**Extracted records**
******

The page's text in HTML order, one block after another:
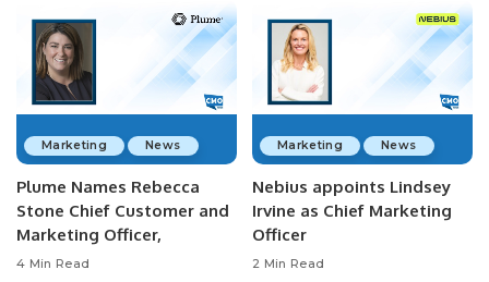
Marketing News
Plume Names Rebecca
Stone Chief Customer and
Marketing Officer,
4 Min Read
Marketing News
Nebius appoints Lindsey
Irvine as Chief Marketing
Officer
2 Min Read
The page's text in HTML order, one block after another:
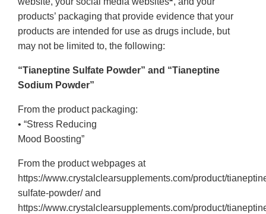
products’ packaging that provide evidence that your
products are intended for use as drugs include, but
may not be limited to, the following:
“Tianeptine Sulfate Powder” and “Tianeptine
Sodium Powder”
From the product packaging:
• “Stress Reducing
Mood Boosting”
From the product webpages at
https://www.crystalclearsupplements.com/product/
sulfate-powder/ and
https://www.crystalclearsupplements.com/product/
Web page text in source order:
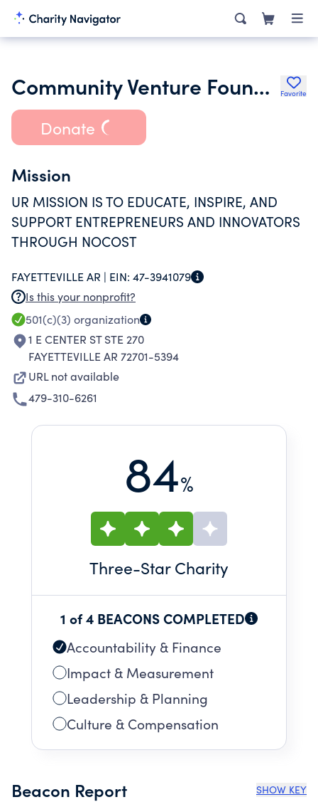
Community Venture Foundation Favorite
Donate
Mission
UR MISSION IS TO EDUCATE, INSPIRE, AND
SUPPORT ENTREPRENEURS AND INNOVATORS
THROUGH NOCOST
FAYETTEVILLE AR | EIN: 47-3941079
Is this your nonprofit?
501(c)(3) organization
1 E CENTER ST STE 270
FAYETTEVILLE AR 72701-5394
URL not available
479-310-6261
84%
Three-Star Charity
1 of 4 BEACONS COMPLETED
Accountability & Finance
Impact & Measurement
Leadership & Planning
Culture & Compensation
Beacon Report SHOW KEY
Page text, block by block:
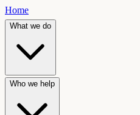
Home
What we do
Who we help
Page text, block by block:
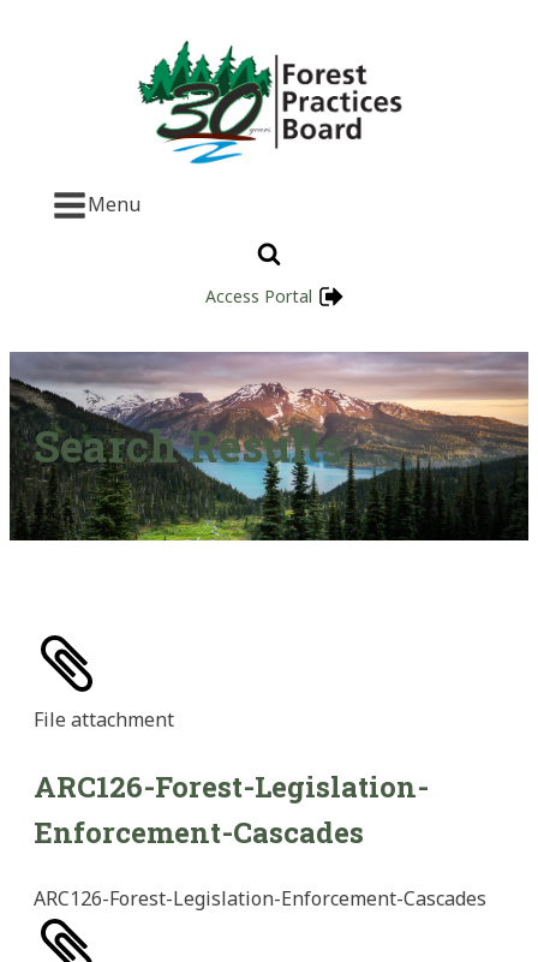
Menu
Access Portal
Search Results
File attachment
ARC126-Forest-Legislation-
Enforcement-Cascades
ARC126-Forest-Legislation-Enforcement-Cascades

******

**WHAT THIS TASK INVOLVES**
Search the records for the word "Legislation" and copy every line where it occurs.

**OUTPUT OF THE EXERCISE**
ARC126-Forest-Legislation-
ARC126-Forest-Legislation-Enforcement-Cascades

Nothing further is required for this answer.